Resolve $ \frac{120}{x+y} + \frac{60}{x-y} = 6;\,\frac{80}{x+y} + \frac{100}{x-y} = 7$

Question

I want to resolve this system of equations:

$$\begin{cases} \frac{120}{x+y} + \frac{60}{x-y} = 6 \\\frac{80}{x+y} + \frac{100}{x-y} = 7\end{cases}$$

I came to equations like $$x - \frac{10x}{x-y} + y - \frac{10y}{x-y} = 20$$

and

$$-2xy - y^2 - 10y = 20 - x^2 -10x$$

I need to leave $x$ or $y$ alone and didn't succeed.
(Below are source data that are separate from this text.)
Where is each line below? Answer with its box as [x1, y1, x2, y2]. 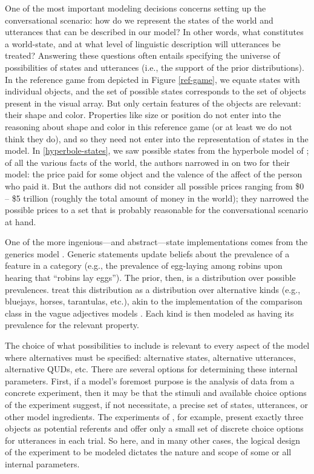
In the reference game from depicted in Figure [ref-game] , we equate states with [5, 73, 300, 85]
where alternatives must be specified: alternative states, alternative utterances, [5, 351, 296, 363]
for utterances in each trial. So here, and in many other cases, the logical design [5, 433, 301, 446]
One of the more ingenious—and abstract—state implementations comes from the [5, 235, 308, 248]
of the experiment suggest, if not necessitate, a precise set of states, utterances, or [5, 398, 308, 410]
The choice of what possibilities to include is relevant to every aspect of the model [5, 339, 310, 352]
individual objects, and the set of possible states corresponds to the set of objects [5, 85, 306, 97]
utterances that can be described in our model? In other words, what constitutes [5, 25, 304, 38]
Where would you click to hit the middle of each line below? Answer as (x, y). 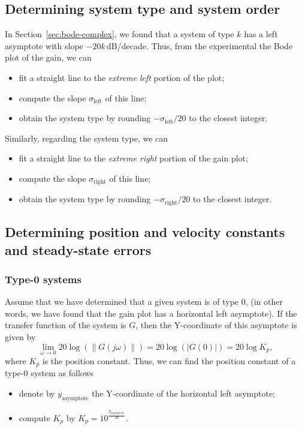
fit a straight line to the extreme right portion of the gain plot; (133, 158)
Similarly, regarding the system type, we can (87, 138)
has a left (261, 34)
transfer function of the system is (66, 325)
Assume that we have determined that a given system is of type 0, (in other (144, 301)
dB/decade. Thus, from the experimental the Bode (200, 45)
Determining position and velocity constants (145, 232)
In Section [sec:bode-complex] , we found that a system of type (120, 34)
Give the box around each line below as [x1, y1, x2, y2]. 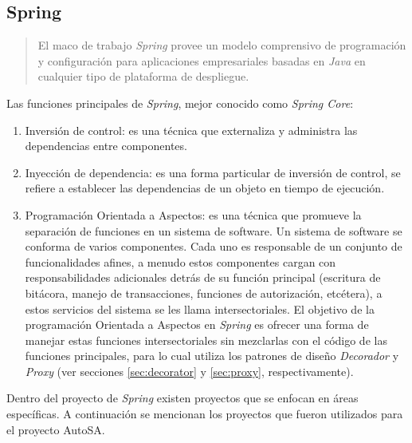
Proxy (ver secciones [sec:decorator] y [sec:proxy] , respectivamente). [25, 362, 354, 379]
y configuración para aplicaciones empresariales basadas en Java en [37, 52, 366, 69]
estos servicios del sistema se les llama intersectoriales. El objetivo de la [25, 300, 375, 317]
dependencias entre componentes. [25, 137, 187, 154]
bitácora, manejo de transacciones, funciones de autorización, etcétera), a [25, 284, 383, 301]
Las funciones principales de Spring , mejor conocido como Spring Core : [6, 94, 354, 111]
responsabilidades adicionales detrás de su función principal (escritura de [25, 269, 381, 286]
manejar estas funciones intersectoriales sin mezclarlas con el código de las [25, 331, 387, 348]
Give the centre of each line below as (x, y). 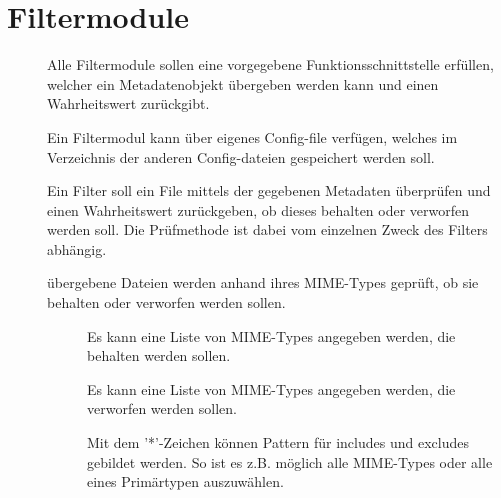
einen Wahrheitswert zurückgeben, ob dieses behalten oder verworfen (258, 209)
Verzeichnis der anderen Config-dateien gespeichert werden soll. (241, 156)
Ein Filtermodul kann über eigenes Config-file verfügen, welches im (252, 136)
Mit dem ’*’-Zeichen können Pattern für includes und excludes (278, 442)
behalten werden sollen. (159, 355)
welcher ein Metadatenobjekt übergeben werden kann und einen (243, 83)
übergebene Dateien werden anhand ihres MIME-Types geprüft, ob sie (263, 282)
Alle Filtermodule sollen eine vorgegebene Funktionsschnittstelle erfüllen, (270, 64)
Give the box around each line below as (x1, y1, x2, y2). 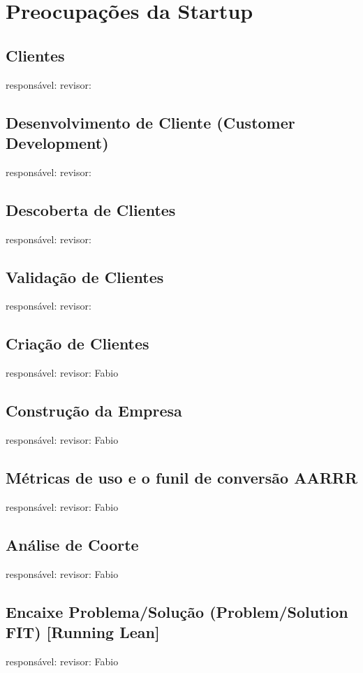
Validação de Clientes (6, 266, 164, 287)
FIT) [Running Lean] (6, 621, 160, 642)
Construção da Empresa (6, 400, 182, 421)
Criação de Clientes (6, 333, 149, 354)
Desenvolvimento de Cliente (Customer (6, 111, 295, 133)
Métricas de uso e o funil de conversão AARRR (6, 466, 357, 488)
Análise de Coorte (6, 533, 139, 555)
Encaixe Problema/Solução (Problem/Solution (6, 600, 348, 622)
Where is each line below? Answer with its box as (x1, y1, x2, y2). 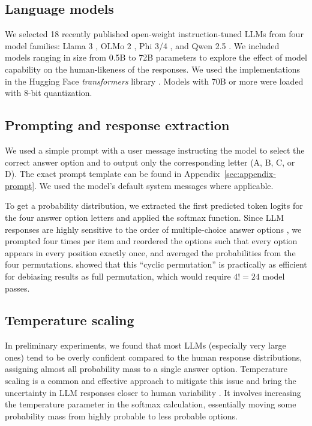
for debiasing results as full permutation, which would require (5, 269, 231, 282)
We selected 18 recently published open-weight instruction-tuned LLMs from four (5, 28, 304, 40)
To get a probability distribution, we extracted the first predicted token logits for (5, 199, 303, 212)
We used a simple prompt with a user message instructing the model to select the (5, 143, 305, 156)
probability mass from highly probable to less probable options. (5, 409, 238, 422)
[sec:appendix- (224, 167, 276, 180)
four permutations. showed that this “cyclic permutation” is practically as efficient (5, 258, 307, 271)
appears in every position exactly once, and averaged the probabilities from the (5, 246, 296, 259)
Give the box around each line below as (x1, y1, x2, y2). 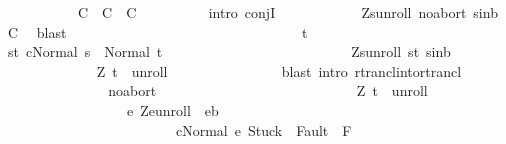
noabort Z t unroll (108, 80, 428, 101)
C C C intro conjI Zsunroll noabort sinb (77, 2, 498, 22)
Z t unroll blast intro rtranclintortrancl (96, 60, 462, 81)
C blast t (7, 21, 308, 42)
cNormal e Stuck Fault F (175, 119, 352, 140)
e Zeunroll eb (126, 99, 219, 120)
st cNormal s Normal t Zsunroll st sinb (7, 41, 451, 62)
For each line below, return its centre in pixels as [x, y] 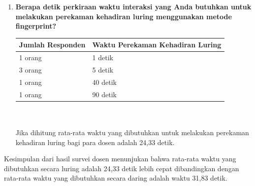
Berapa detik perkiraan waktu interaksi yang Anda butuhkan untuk [133, 6]
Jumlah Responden [52, 45]
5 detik [103, 69]
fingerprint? [36, 26]
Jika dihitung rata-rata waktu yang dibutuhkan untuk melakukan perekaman [132, 132]
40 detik [104, 82]
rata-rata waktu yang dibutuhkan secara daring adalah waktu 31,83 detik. [116, 178]
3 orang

Any help?

Answer 1

You could also solve by eliminating one of the variables:

Multiply the first equation by 100 and the second by 60:

$$ \frac{12000}{x+y} + \frac{6000}{x-y}= 600$$

$$ \frac{4800}{x+y} + \frac{6000}{x-y}= 420$$

Subtract them from each other and get rid of $\frac{6000}{x-y}$:

$$ x+y = \frac{720}{180} = 40$$

Substitute $x+y$ into either of your original equations:

$$ \frac{120}{x+y} + \frac{60}{x-y}= 6 \implies \frac{120}{40} + \frac{60}{x-y}= 6 $$

$$ x-y = 20$$

Now solve these two simultaneous equations:

$$ x+y = 40, \ x-y = 20$$

Trust you can finish this off

Answer 2

Let $u=\frac{1}{x+y}$ and $v=\frac{1}{x-y}$. Solve first for $u,v$, then you'll get equations $x+y=\frac{1}{u}$ and $x-y=\frac{1}{v}$ to solve for $x,y$.

(It's slightly easier to use $u=\frac{20}{x+y}$ and $v=\frac{20}{x-y}$ and then solve $x+y=\frac{20}{u}$ and $x-y=\frac{20}{v}$.)